The primary reason is that many of the advocacy
groups in Bangkok for COP13 are either American or international organizations
with a strong association with the United States. The U.S. federal tax code
encourages the proliferation of advocacy groups because it exempts them from
paying taxes (subject to certain conditions) and also allows Americans to deduct
their donations from annual tax filings.
More importantly, the U.S. tax system also
encourages the existence of wealthy foundations that, themselves, gain tax
advantages when they donate money to advocacy groups. So the NGOs have a
built-in and permanent flow of cash with which to pay the salaries of ever
larger numbers of staff.
In addition to lobbying directly at CITES
meetings, these groups exercise considerable influence over the U.S. approach to
managing species, both within the domestic system – which is overwhelmed by
NGO lawsuits – and from an international perspective. The basic strategy is to
first establish a law in the U.S., such as the prospective ban on importing
beluga sturgeon products, and then harness it with American power and influence
to extend the policy internationally through organizations like CITES.
Procedures in the U.S. for public consultation
have become, in effect, forums for advocacy groups to promote their agendas.
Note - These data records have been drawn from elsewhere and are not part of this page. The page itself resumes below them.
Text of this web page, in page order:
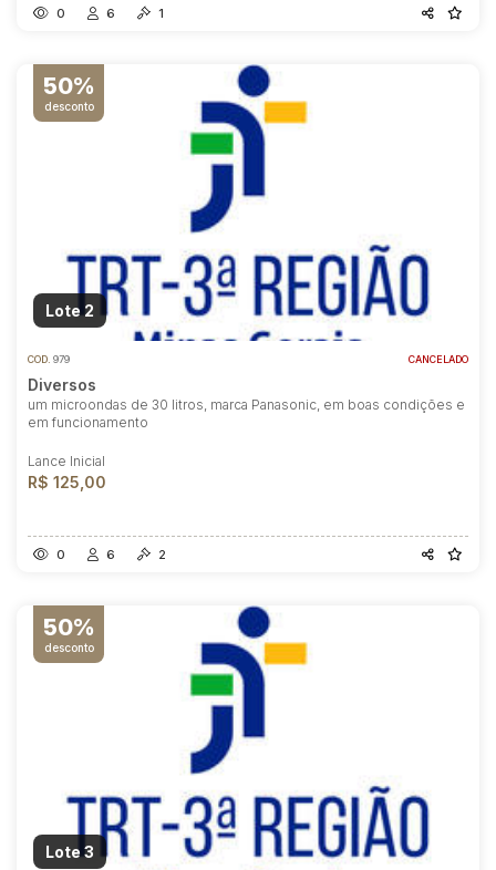
0 6 1
50%
desconto
Lote 2
COD. 979 CANCELADO
Diversos
um microondas de 30 litros, marca Panasonic, em boas condições e
em funcionamento
Lance Inicial
R$ 125,00
0 6 2
50%
desconto
Lote 3
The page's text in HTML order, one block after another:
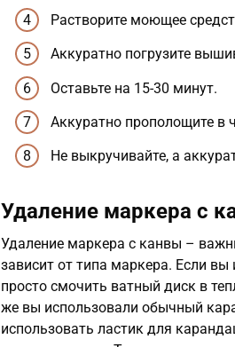
Растворите моющее
Аккуратно погрузите
Оставьте на 15-30 минут.
Аккуратно прополощите в
Не выкручивайте, а
Удаление маркера с
Удаление маркера с канвы –
зависит от типа маркера. Если
просто смочить ватный диск в
же вы использовали обычный
использовать ластик для
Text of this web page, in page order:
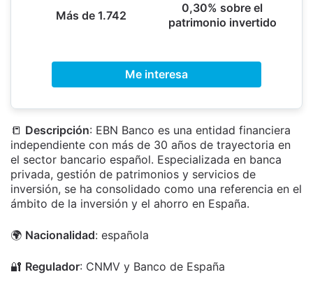
Más de 1.742
0,30% sobre el
patrimonio invertido
Me interesa
📒 Descripción: EBN Banco es una entidad financiera
independiente con más de 30 años de trayectoria en
el sector bancario español. Especializada en banca
privada, gestión de patrimonios y servicios de
inversión, se ha consolidado como una referencia en el
ámbito de la inversión y el ahorro en España.
🌍 Nacionalidad: española
🔐 Regulador: CNMV y Banco de España

Congressional hearings that helped establish U.S. negotiating positions at COP
13 were dominated by protectionist NGOs. U.S. officials are under constant
pressure to subvert science with NGO preferences.
The U.S. delegation inevitably draws enormous
authority from the country’s sheer size and power. In short, it seems to some
that the United States can do what it chooses.
U.S.
wildlife hegemony can manifest itself in constructive and destructive ways. For
example, U.S. enforcement officials absurdly complain that they cannot
distinguish live coral rock from other coral rock, creating huge problems for
the aquatics industry. And, following the lead of NGOs, the U.S. maintains a
procedural and non-scientific basis for keeping ultra-abundant minke whales on
Appendix I, ostensibly because this issue should be dealt with first by the
highly dysfunctional and incurably politicized International Whaling Commission.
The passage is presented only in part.